When It Rains, It Pours: IDPs in Southern Burma Face Compounding Crises Amid Junta Attacks
May 8, 2025
In northern Tanintharyi Region’s Yebyu Township, nearly 800 civilians from Min Thar village tract have been displaced for over two weeks. After fleeing their homes to escape fierce clashes and junta airstrikes, these families now face a second wave of suffering—food shortages, lack of clean water, and the spread of disease.
Fighting erupted on 20 April when joint resistance forces from Mon, Karen, and Tavoyan units launched coordinated attacks on junta bases in Min Thar. As airstrikes and heavy shelling followed, residents from at least five villages—Sinswe, Ye Ngan Gyi, Shin Kyi Eain, Sein Bone, and Kywe Tha Lin—fled into nearby forests, farms, and any location they believed to be temporarily safe. Many have yet to find stable shelter.

“There are sick children suffering from malnutrition and people with high fevers who need medicine,” said one local relief worker. “They have no rice, no clean drinking water, and no way to access help. Most are hiding in fields or nearby forest shelters—some managed to reach Ye town, but not everyone has that option.”
The IDPs’ displacement began around 22 April, as people fled villages along the Ye-Dawei highway corridor—Alae Sakhan, Kyauk Kadin, Yapu, and Kywe Tha Lin among them—seeking refuge anywhere out of reach of junta fire.
Relief groups say the displacement crisis is deepening because most of these areas are inaccessible to humanitarian teams. “It’s not just food and medicine they need now—water is running dry, and people are too afraid to move because of junta landmines and constant artillery shelling,” one emergency responder added.
The situation worsened on 7 May when the junta’s Mawrawaddy Naval Command used riverboats to move toward Kywe Thone Nyima and launched artillery fire into Nat Kyi Sin village, forcing even more families to flee toward the hills near Pauk Pin Kwin.
“There wasn’t any clash at the time,” said a local source. “They just fired into the village.

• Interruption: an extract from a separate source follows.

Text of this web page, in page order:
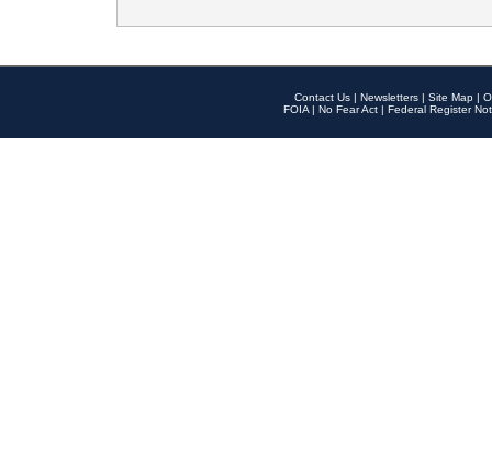
Contact Us | Newsletters | Site Map |
FOIA | No Fear Act | Federal Register

One shell exploded near the football field, and another near Shin Kyi Eain. Everyone fled to the hilltop.”
Villages across the Min Thar tract now face near-daily bombardments from junta forces, including troops from Light Infantry Battalion No. 282 based in Kalein Aung. Residents of nearby Mon communities—Alae Sakhan, Yapu, Kyauk Kadin, Kywe Tha Lin, and Sinswe—have also been uprooted by the violence, leaving behind farms and livelihoods with no clear way to return.
“Some of them have been displaced for two or even three weeks already,” said a Mon youth involved in relief efforts. “The rice and dried goods they brought with them are gone. This area is completely cut off—no food or medicine can be delivered. People are now trying to forage in the jungle, but even that’s dangerous because of junta landmines. Drones circle overhead, and they fear bombs could fall at any moment.”
With aid unable to reach many IDPs, a humanitarian disaster is looming. Even makeshift shelter is scarce, and the threat of starvation grows daily.
Meanwhile, on 6 May, the junta announced an extension of its so-called “ceasefire” until the end of the month. But the violence on the ground tells a different story.
According to HURFOM’s documentation, throughout April alone, the junta launched 244 airstrikes. These killed at least 201 civilians and injured more than 300 others. Despite the claimed ceasefire, conflict has only intensified in May—especially in southern Burma—fueling new waves of displacement.
The displaced communities of Dawei, Mon, and Karen continue to pay the price. Already traumatized by airstrikes and forced to flee, they now face hunger, sickness, and fear with little to no support.
As one aid worker put it: “This is when it rains, it pours. People are running from bombs straight into empty fields with nothing to eat and nowhere safe to rest. It’s not just a humanitarian emergency—it’s the collapse of all basic human dignity.”